TASK DESCRIPTION: Without any pictures, copy the records below once more, exactly as they are.

(Records drawn from a dataset)
::::::::
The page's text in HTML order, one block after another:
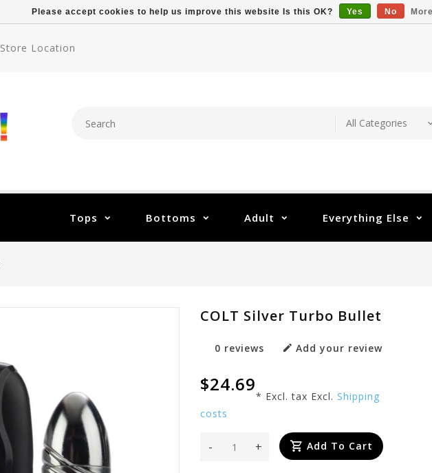
Store Location
Tops Bottoms Adult Everything Else
COLT Silver Turbo Bullet
0 reviews Add your review
$24.69
* Excl. tax Excl. Shipping
costs
+
- Add To Cart
Please accept cookies to help us improve this website Is this OK? Yes No
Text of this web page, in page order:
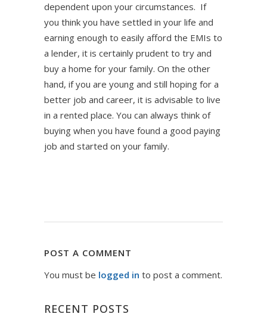
dependent upon your circumstances. If
you think you have settled in your life and
earning enough to easily afford the EMIs to
a lender, it is certainly prudent to try and
buy a home for your family. On the other
hand, if you are young and still hoping for a
better job and career, it is advisable to live
in a rented place. You can always think of
buying when you have found a good paying
job and started on your family.
POST A COMMENT
You must be logged in to post a comment.
RECENT POSTS
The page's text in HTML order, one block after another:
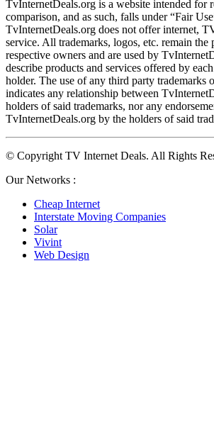
TvInternetDeals.org is a website intended for
comparison, and as such, falls under “Fair
TvInternetDeals.org does not offer internet,
service. All trademarks, logos, etc. remain the
respective owners and are used by
describe products and services offered by
holder. The use of any third party trademarks
indicates any relationship between
holders of said trademarks, nor any
TvInternetDeals.org by the holders of said
© Copyright TV Internet Deals. All Rights
Our Networks :
Cheap Internet
Interstate Moving Companies
Solar
Vivint
Web Design
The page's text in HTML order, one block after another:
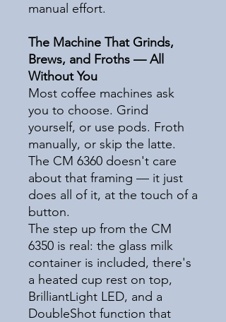
manual effort.
The Machine That Grinds,
Brews, and Froths — All
Without You
Most coffee machines ask
you to choose. Grind
yourself, or use pods. Froth
manually, or skip the latte.
The CM 6360 doesn't care
about that framing — it just
does all of it, at the touch of a
button.
The step up from the CM
6350 is real: the glass milk
container is included, there's
a heated cup rest on top,
BrilliantLight LED, and a
DoubleShot function that
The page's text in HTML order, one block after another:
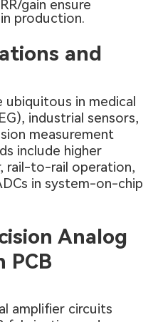
gain ensure
production.
and
ubiquitous in medical
industrial sensors,
measurement
include higher
rail-to-rail operation,
in system-on-chip
Analog
PCB
amplifier circuits
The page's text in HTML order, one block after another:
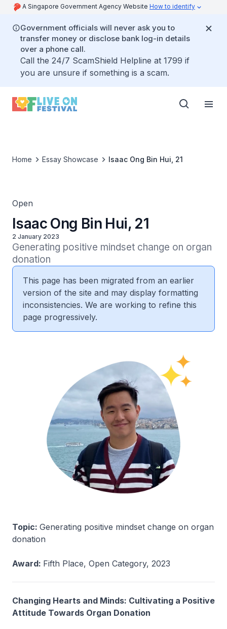
A Singapore Government Agency Website How to identify
Government officials will never ask you to
transfer money or disclose bank log-in details
over a phone call.
Call the 24/7 ScamShield Helpline at 1799 if
you are unsure if something is a scam.
Home Essay Showcase Isaac Ong Bin Hui, 21
Open
Isaac Ong Bin Hui, 21
2 January 2023
Generating positive mindset change on organ
donation
This page has been migrated from an earlier
version of the site and may display formatting
inconsistencies. We are working to refine this
page progressively.
Topic: Generating positive mindset change on organ
donation
Award: Fifth Place, Open Category, 2023
Changing Hearts and Minds: Cultivating a Positive
Attitude Towards Organ Donation
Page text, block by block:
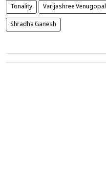
Tonality Varijashree Venugopal
Shradha Ganesh
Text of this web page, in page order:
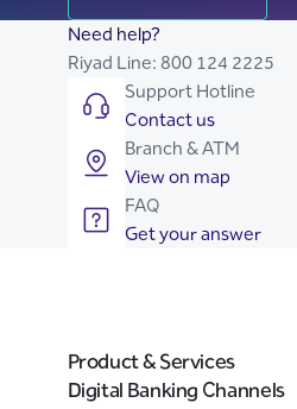
Need help?
Riyad Line: 800 124 2225
Support Hotline
Contact us
Branch & ATM
View on map
FAQ
Get your answer
Product & Services
Digital Banking Channels
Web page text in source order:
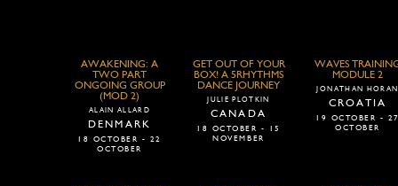
AWAKENING: A
TWO PART
ONGOING GROUP
(MOD 2)
ALAIN ALLARD
DENMARK
18 OCTOBER - 22
OCTOBER
GET OUT OF YOUR
BOX! A 5RHYTHMS
DANCE JOURNEY
JULIE PLOTKIN
CANADA
18 OCTOBER - 15
NOVEMBER
WAVES
MODULE 2
JONATHAN HORAN
CROATIA
19 OCTOBER -
OCTOBER
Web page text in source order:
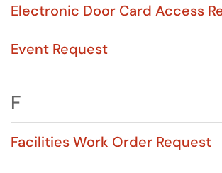
Electronic Door Card Access
Event Request
F
Facilities Work Order Request
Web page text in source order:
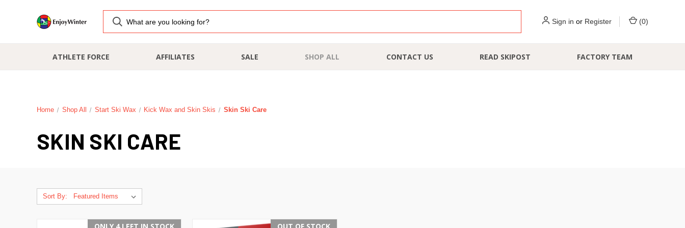
Sign in or Register (0)
ATHLETE FORCE AFFILIATES SALE SHOP ALL CONTACT US READ SKIPOST FACTORY TEAM
Home Shop All Start Ski Wax Kick Wax and Skin Skis Skin Ski Care
SKIN SKI CARE
Sort By:
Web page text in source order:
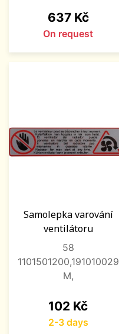
Price
637 Kč
On request
Samolepka varování
ventilátoru
58
1101501200,191010029
M,
Price
102 Kč
2-3 days
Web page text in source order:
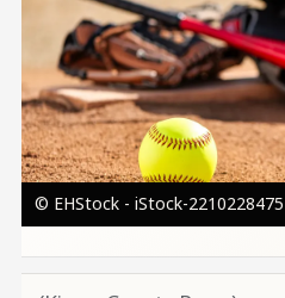
© EHStock - iStock-2210228475
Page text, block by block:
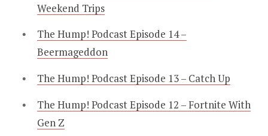
Weekend Trips
The Hump! Podcast Episode 14 –
Beermageddon
The Hump! Podcast Episode 13 – Catch Up
The Hump! Podcast Episode 12 – Fortnite With
Gen Z
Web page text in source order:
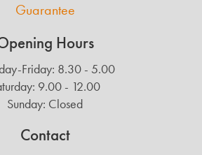
Guarantee
Hours
Friday: 8.30 - 5.00
9.00 - 12.00
Sunday: Closed
Contact
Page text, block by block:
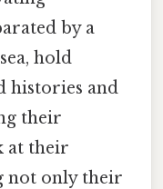
by a
hold
histories and
their
at their
not only their
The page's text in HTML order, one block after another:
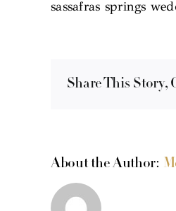
sassafras springs
Share This Story,
About the Author:
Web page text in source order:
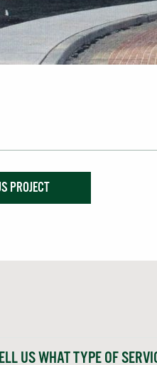
PROJECT
US WHAT TYPE OF
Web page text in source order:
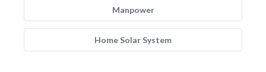
Manpower
Home Solar System
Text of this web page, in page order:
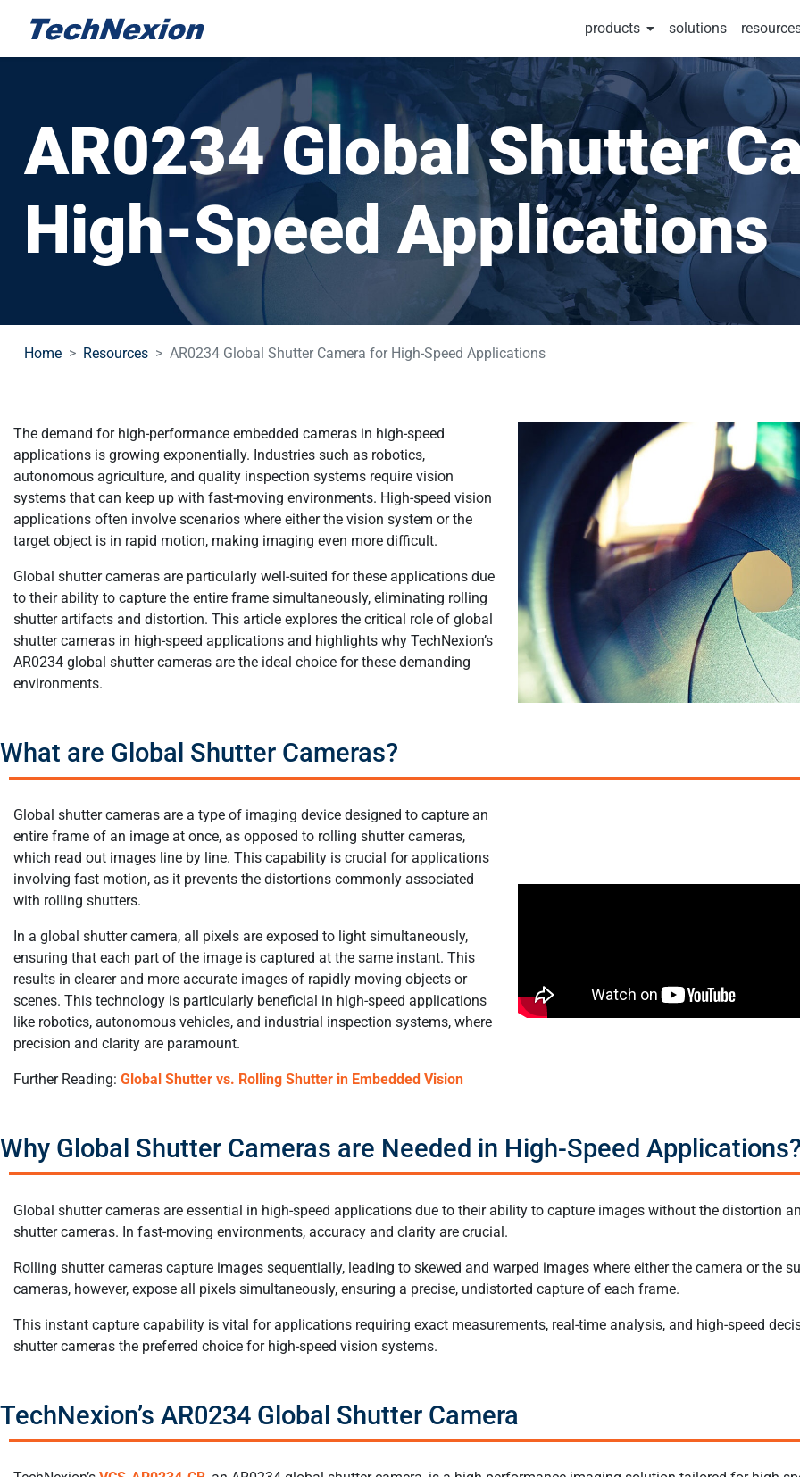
::::::::
SOLUTION TO THIS PROBLEM:
The page's text in HTML order, one block after another:
Store Location
Tops Bottoms Adult Everything Else
COLT Silver Turbo Bullet
0 reviews Add your review
$24.69
* Excl. tax Excl. Shipping
costs
+
- Add To Cart
Please accept cookies to help us improve this website Is this OK? Yes No
Text of this web page, in page order:
dependent upon your circumstances. If
you think you have settled in your life and
earning enough to easily afford the EMIs to
a lender, it is certainly prudent to try and
buy a home for your family. On the other
hand, if you are young and still hoping for a
better job and career, it is advisable to live
in a rented place. You can always think of
buying when you have found a good paying
job and started on your family.
POST A COMMENT
You must be logged in to post a comment.
RECENT POSTS
The page's text in HTML order, one block after another:
TvInternetDeals.org is a website intended for
comparison, and as such, falls under “Fair
TvInternetDeals.org does not offer internet,
service. All trademarks, logos, etc. remain the
respective owners and are used by
describe products and services offered by
holder. The use of any third party trademarks
indicates any relationship between
holders of said trademarks, nor any
TvInternetDeals.org by the holders of said
© Copyright TV Internet Deals. All Rights
Our Networks :
Cheap Internet
Interstate Moving Companies
Solar
Vivint
Web Design
The page's text in HTML order, one block after another:
manual effort.
The Machine That Grinds,
Brews, and Froths — All
Without You
Most coffee machines ask
you to choose. Grind
yourself, or use pods. Froth
manually, or skip the latte.
The CM 6360 doesn't care
about that framing — it just
does all of it, at the touch of a
button.
The step up from the CM
6350 is real: the glass milk
container is included, there's
a heated cup rest on top,
BrilliantLight LED, and a
DoubleShot function that
The page's text in HTML order, one block after another:
gain ensure
production.
and
ubiquitous in medical
industrial sensors,
measurement
include higher
rail-to-rail operation,
in system-on-chip
Analog
PCB
amplifier circuits
The page's text in HTML order, one block after another:
A Singapore Government Agency Website How to identify
Government officials will never ask you to
transfer money or disclose bank log-in details
over a phone call.
Call the 24/7 ScamShield Helpline at 1799 if
you are unsure if something is a scam.
Home Essay Showcase Isaac Ong Bin Hui, 21
Open
Isaac Ong Bin Hui, 21
2 January 2023
Generating positive mindset change on organ
donation
This page has been migrated from an earlier
version of the site and may display formatting
inconsistencies. We are working to refine this
page progressively.
Topic: Generating positive mindset change on organ
donation
Award: Fifth Place, Open Category, 2023
Changing Hearts and Minds: Cultivating a Positive
Attitude Towards Organ Donation
Page text, block by block:
Tonality Varijashree Venugopal
Shradha Ganesh
Text of this web page, in page order:
Need help?
Riyad Line: 800 124 2225
Support Hotline
Contact us
Branch & ATM
View on map
FAQ
Get your answer
Product & Services
Digital Banking Channels
Web page text in source order:
AWAKENING: A
TWO PART
ONGOING GROUP
(MOD 2)
ALAIN ALLARD
DENMARK
18 OCTOBER - 22
OCTOBER
GET OUT OF YOUR
BOX! A 5RHYTHMS
DANCE JOURNEY
JULIE PLOTKIN
CANADA
18 OCTOBER - 15
NOVEMBER
WAVES
MODULE 2
JONATHAN HORAN
CROATIA
19 OCTOBER -
OCTOBER
Web page text in source order:
Electronic Door Card Access
Event Request
F
Facilities Work Order Request
Web page text in source order:
Sign in or Register (0)
ATHLETE FORCE AFFILIATES SALE SHOP ALL CONTACT US READ SKIPOST FACTORY TEAM
Home Shop All Start Ski Wax Kick Wax and Skin Skis Skin Ski Care
SKIN SKI CARE
Sort By:
Web page text in source order:
Price
637 Kč
On request
Samolepka varování
ventilátoru
58
1101501200,191010029
M,
Price
102 Kč
2-3 days
Web page text in source order:
© EHStock - iStock-2210228475
Page text, block by block:
Weekend Trips
The Hump! Podcast Episode 14 –
Beermageddon
The Hump! Podcast Episode 13 – Catch Up
The Hump! Podcast Episode 12 – Fortnite With
Gen Z
Web page text in source order:
Guarantee
Hours
Friday: 8.30 - 5.00
9.00 - 12.00
Sunday: Closed
Contact
Page text, block by block:
by a
hold
histories and
their
at their
not only their
The page's text in HTML order, one block after another:
sassafras springs
Share This Story,
About the Author:
Web page text in source order:
PROJECT
US WHAT TYPE OF
Web page text in source order:
Manpower
Home Solar System
Text of this web page, in page order:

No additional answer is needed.